Internal erosion is one of the most common causes of failure in hydraulic engineering structures, such as embankments and levees. It also plays a vital role in the geohazards (such as landslides and sinkhole developments) and more importantly, the earth landscape evolution, which has a broad environmental and ecosystem impacts. The groundwater seepage is multi-directional, and its multi-dimensional nature could affect the initiation and the progression of internal erosion. With a newly developed apparatus, we carry out nine internal erosion experiments under five different seepage directions. The results reveal that the critical hydraulic gradient increases as the seepage direction varies from the horizontal to the vertical. After a global erosion is triggered, preferential erosion paths distribute randomly from the bottom to the top of the specimen.

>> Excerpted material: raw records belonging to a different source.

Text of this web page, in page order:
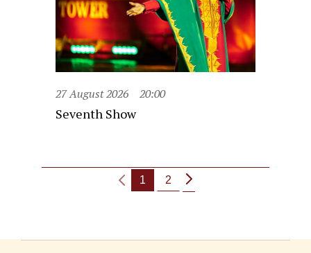
27 August 2026 20:00
Seventh Show
1 2
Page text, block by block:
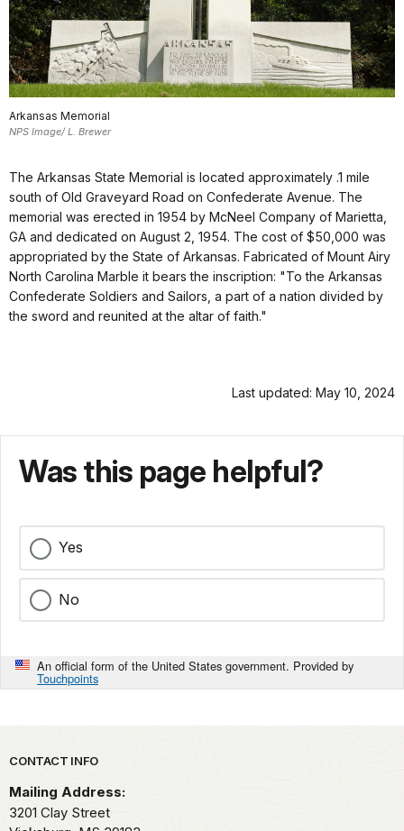
Arkansas Memorial
NPS Image/ L. Brewer
The Arkansas State Memorial is located approximately .1 mile
south of Old Graveyard Road on Confederate Avenue. The
memorial was erected in 1954 by McNeel Company of Marietta,
GA and dedicated on August 2, 1954. The cost of $50,000 was
appropriated by the State of Arkansas. Fabricated of Mount Airy
North Carolina Marble it bears the inscription: "To the Arkansas
Confederate Soldiers and Sailors, a part of a nation divided by
the sword and reunited at the altar of faith."
Last updated: May 10, 2024
Was this page helpful?
Yes
No
An official form of the United States government. Provided by
Touchpoints
Park footer
CONTACT INFO
Mailing Address:
3201 Clay Street
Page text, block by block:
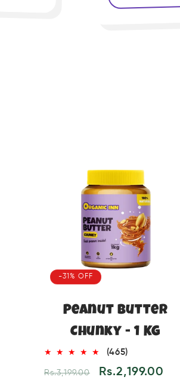
-31% OFF
Peanut Butter
Chunky - 1 KG
(465)
reviews
Regular
Rs.3,199.00
Sale
Rs.2,199.00

If the seepage direction is not vertical, small preferential erosion paths merge into a large erosion corridor, in which the loss of fine particles is significant but negligible outside. Results of experiments manifest that the erosion is heterogeneous and three-dimensional, even in the unidirectional seepage flow. The particles are rapidly eroded at the early stage of the erosion, indicating a high erosion rate. With the erosion time increasing, the particle loss slows down and even ceases if the time is long enough. The erosion rate increases if the seepage direction approaches a vertical direction. Overall, the erosion rate approximately decreases with erosion time exponentially. We proposed exponential equations to illustrate the variation of the erosion rate in the erosion process.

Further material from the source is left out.